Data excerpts
*** Begin section ***
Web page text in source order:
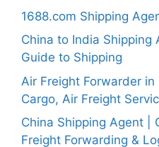
1688.com Shipping
China to India Shipping
Guide to Shipping
Air Freight Forwarder
Cargo, Air Freight
China Shipping Agent |
Freight Forwarding &
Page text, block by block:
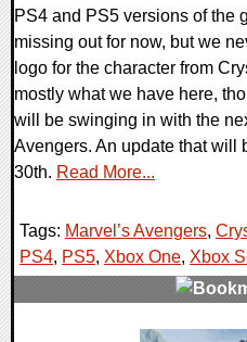
PS4 and PS5 versions of the
missing out for now, but we
logo for the character from
mostly what we have here,
will be swinging in with the
Avengers. An update that will
30th. Read More...
Tags: Marvel’s Avengers,
PS4, PS5, Xbox One, Xbox
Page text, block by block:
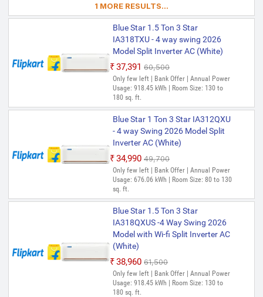
1 MORE RESULTS...
Blue Star 1.5 Ton 3 Star
IA318TXU - 4 way swing 2026
Model Split Inverter AC (White)
₹37,391 ₹60,500
Only few left | Bank Offer | Annual Power
Usage: 918.45 kWh | Room Size: 130 to
180 sq. ft.
Blue Star 1 Ton 3 Star IA312QXU
- 4 way Swing 2026 Model Split
Inverter AC (White)
₹34,990 ₹49,700
Only few left | Bank Offer | Annual Power
Usage: 676.06 kWh | Room Size: 80 to 130
sq. ft.
Blue Star 1.5 Ton 3 Star
IA318QXUS -4 Way Swing 2026
Model with Wi-fi Split Inverter AC
(White)
₹38,960 ₹61,500
Only few left | Bank Offer | Annual Power
Usage: 918.45 kWh | Room Size: 130 to
180 sq. ft.
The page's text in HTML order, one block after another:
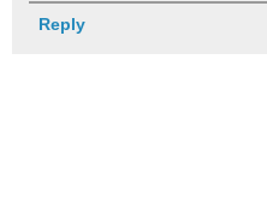
Reply
*** End section ***
_TASK TO CARRY OUT_
Take the line containing "PS4 and PS5 versions of the" and every line after it through the end of the data, and write them out exactly, with no pictures.

_SOLUTION_
PS4 and PS5 versions of the
missing out for now, but we
logo for the character from
mostly what we have here,
will be swinging in with the
Avengers. An update that will
30th. Read More...
Tags: Marvel’s Avengers,
PS4, PS5, Xbox One, Xbox
Page text, block by block:
1 MORE RESULTS...
Blue Star 1.5 Ton 3 Star
IA318TXU - 4 way swing 2026
Model Split Inverter AC (White)
₹37,391 ₹60,500
Only few left | Bank Offer | Annual Power
Usage: 918.45 kWh | Room Size: 130 to
180 sq. ft.
Blue Star 1 Ton 3 Star IA312QXU
- 4 way Swing 2026 Model Split
Inverter AC (White)
₹34,990 ₹49,700
Only few left | Bank Offer | Annual Power
Usage: 676.06 kWh | Room Size: 80 to 130
sq. ft.
Blue Star 1.5 Ton 3 Star
IA318QXUS -4 Way Swing 2026
Model with Wi-fi Split Inverter AC
(White)
₹38,960 ₹61,500
Only few left | Bank Offer | Annual Power
Usage: 918.45 kWh | Room Size: 130 to
180 sq. ft.
The page's text in HTML order, one block after another:
Reply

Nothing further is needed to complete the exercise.